Item 2. Acquisition Or Disposition Of Assets
On June 29, 2002, the Company completed the spin-off of its optical medical device business to holders of the Companys common stock, par value $0.01 per share, by means of the distribution (the Distribution) to such holders of all outstanding shares of common stock, par value $0.01 per share, of Advanced Medical Optics, Inc., then a wholly-owned Delaware subsidiary of the Company (AMO), including the preferred stock purchase rights associated with such common stock (collectively, AMO Common Stock). In connection with the spin-off, AMO began operations as an independent, separately traded, publicly-held company and is no longer owned by the Company.
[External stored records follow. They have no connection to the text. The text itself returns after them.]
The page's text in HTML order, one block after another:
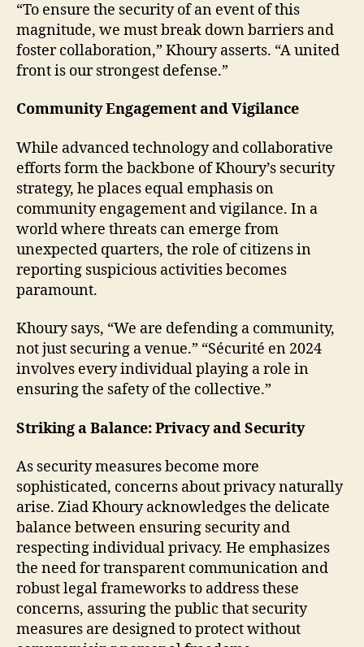
“To ensure the security of an event of this
magnitude, we must break down barriers and
foster collaboration,” Khoury asserts. “A united
front is our strongest defense.”
Community Engagement and Vigilance
While advanced technology and collaborative
efforts form the backbone of Khoury’s security
strategy, he places equal emphasis on
community engagement and vigilance. In a
world where threats can emerge from
unexpected quarters, the role of citizens in
reporting suspicious activities becomes
paramount.
Khoury says, “We are defending a community,
not just securing a venue.” “Sécurité en 2024
involves every individual playing a role in
ensuring the safety of the collective.”
Striking a Balance: Privacy and Security
As security measures become more
sophisticated, concerns about privacy naturally
arise. Ziad Khoury acknowledges the delicate
balance between ensuring security and
respecting individual privacy. He emphasizes
the need for transparent communication and
robust legal frameworks to address these
concerns, assuring the public that security
measures are designed to protect without
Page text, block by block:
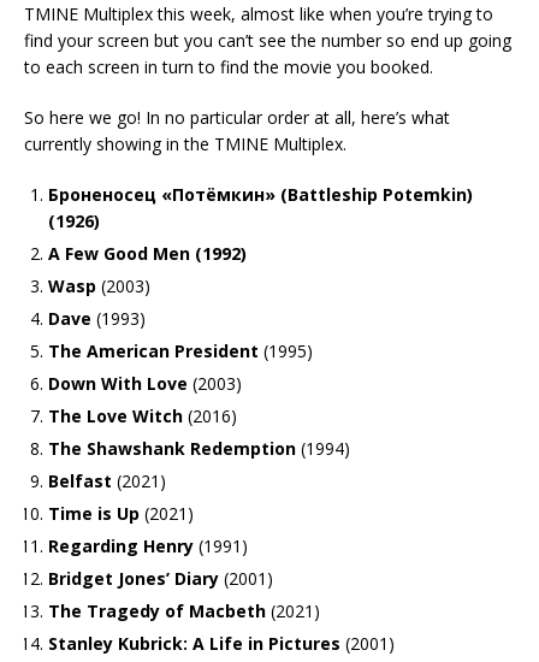
TMINE Multiplex this week, almost like when you’re trying to
find your screen but you can’t see the number so end up going
to each screen in turn to find the movie you booked.
So here we go! In no particular order at all, here’s what
currently showing in the TMINE Multiplex.
Броненосец «Потёмкин» (Battleship Potemkin)
(1926)
A Few Good Men (1992)
Wasp (2003)
Dave (1993)
The American President (1995)
Down With Love (2003)
The Love Witch (2016)
The Shawshank Redemption (1994)
Belfast (2021)
Time is Up (2021)
Regarding Henry (1991)
Bridget Jones’ Diary (2001)
The Tragedy of Macbeth (2021)
Stanley Kubrick: A Life in Pictures (2001)
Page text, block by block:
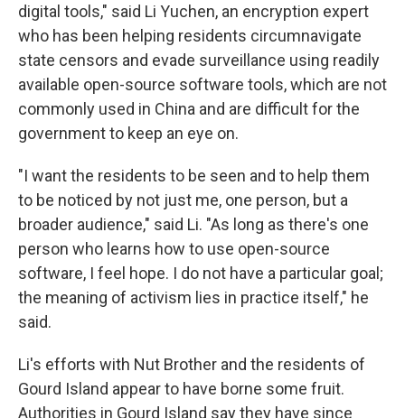
digital tools," said Li Yuchen, an encryption expert
who has been helping residents circumnavigate
state censors and evade surveillance using readily
available open-source software tools, which are not
commonly used in China and are difficult for the
government to keep an eye on.
"I want the residents to be seen and to help them
to be noticed by not just me, one person, but a
broader audience," said Li. "As long as there's one
person who learns how to use open-source
software, I feel hope. I do not have a particular goal;
the meaning of activism lies in practice itself," he
said.
Li's efforts with Nut Brother and the residents of
Gourd Island appear to have borne some fruit.
Authorities in Gourd Island say they have since
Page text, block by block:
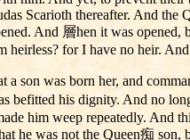
Scarioth thereafter. And
And 層hen it was
heirless? for I have no heir.
a son was born her, and
befitted his dignity. And no
him weep repeatedly. And
he was not the Queen痴

The Distribution was made without the payment of any consideration or the exchange of any shares by the Companys stockholders. In the Distribution, the Companys stockholders received one share of AMO Common Stock for every 4.5 shares of common stock of the Company owned on the record date, June 14, 2002. Ownership of AMO Common Stock was registered in book-entry form. Fractional shares of AMO Common Stock were not issued to the Companys stockholders as part of the Distribution or credited to book-entry accounts. Fractional shares of AMO Common Stock to which the Companys stockholders would otherwise be entitled were aggregated and sold in the public market by the distribution agent. The aggregate cash net proceeds of the sales was distributed ratably to those stockholders who would otherwise have received the fractional shares of AMO Common Stock.
In connection with the Distribution, AMO Common Stock was registered pursuant to Section 12(b) of the Securities Exchange Act of 1934, as amended. When-issued trading in AMO Common Stock commenced on The New York Stock Exchange (NYSE) on June 12, 2002 under the trading symbol AVO WI. AMO Common Stock began trading regular way on the NYSE on July 1, 2002 under the trading symbol AVO.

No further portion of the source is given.